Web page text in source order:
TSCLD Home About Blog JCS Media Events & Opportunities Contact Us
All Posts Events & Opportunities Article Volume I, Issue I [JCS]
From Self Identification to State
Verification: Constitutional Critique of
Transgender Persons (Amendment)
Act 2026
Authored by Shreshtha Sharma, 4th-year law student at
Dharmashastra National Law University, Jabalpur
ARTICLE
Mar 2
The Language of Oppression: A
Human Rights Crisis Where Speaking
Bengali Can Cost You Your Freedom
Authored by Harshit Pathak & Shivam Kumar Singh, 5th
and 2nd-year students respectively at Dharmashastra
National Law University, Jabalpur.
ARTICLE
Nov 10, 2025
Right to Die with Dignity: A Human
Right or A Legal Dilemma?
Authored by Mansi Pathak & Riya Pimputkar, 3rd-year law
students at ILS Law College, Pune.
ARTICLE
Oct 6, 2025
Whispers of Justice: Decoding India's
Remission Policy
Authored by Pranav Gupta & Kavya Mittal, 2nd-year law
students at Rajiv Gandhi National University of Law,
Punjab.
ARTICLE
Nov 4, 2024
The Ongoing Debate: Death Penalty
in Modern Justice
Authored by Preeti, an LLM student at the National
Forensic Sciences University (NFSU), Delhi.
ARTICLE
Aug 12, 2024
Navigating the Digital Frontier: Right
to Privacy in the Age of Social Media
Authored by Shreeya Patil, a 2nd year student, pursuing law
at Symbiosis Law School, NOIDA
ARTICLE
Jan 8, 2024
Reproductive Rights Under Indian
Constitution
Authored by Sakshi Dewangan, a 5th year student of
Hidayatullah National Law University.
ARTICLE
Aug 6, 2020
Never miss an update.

• _WHAT IS REQUIRED_: What is needed is every line of the records that contains the word "National".

• _RESPONSE AREA_:
Dharmashastra National Law University, Jabalpur
National Law University, Jabalpur.
students at Rajiv Gandhi National University of Law,
Authored by Preeti, an LLM student at the National
Hidayatullah National Law University.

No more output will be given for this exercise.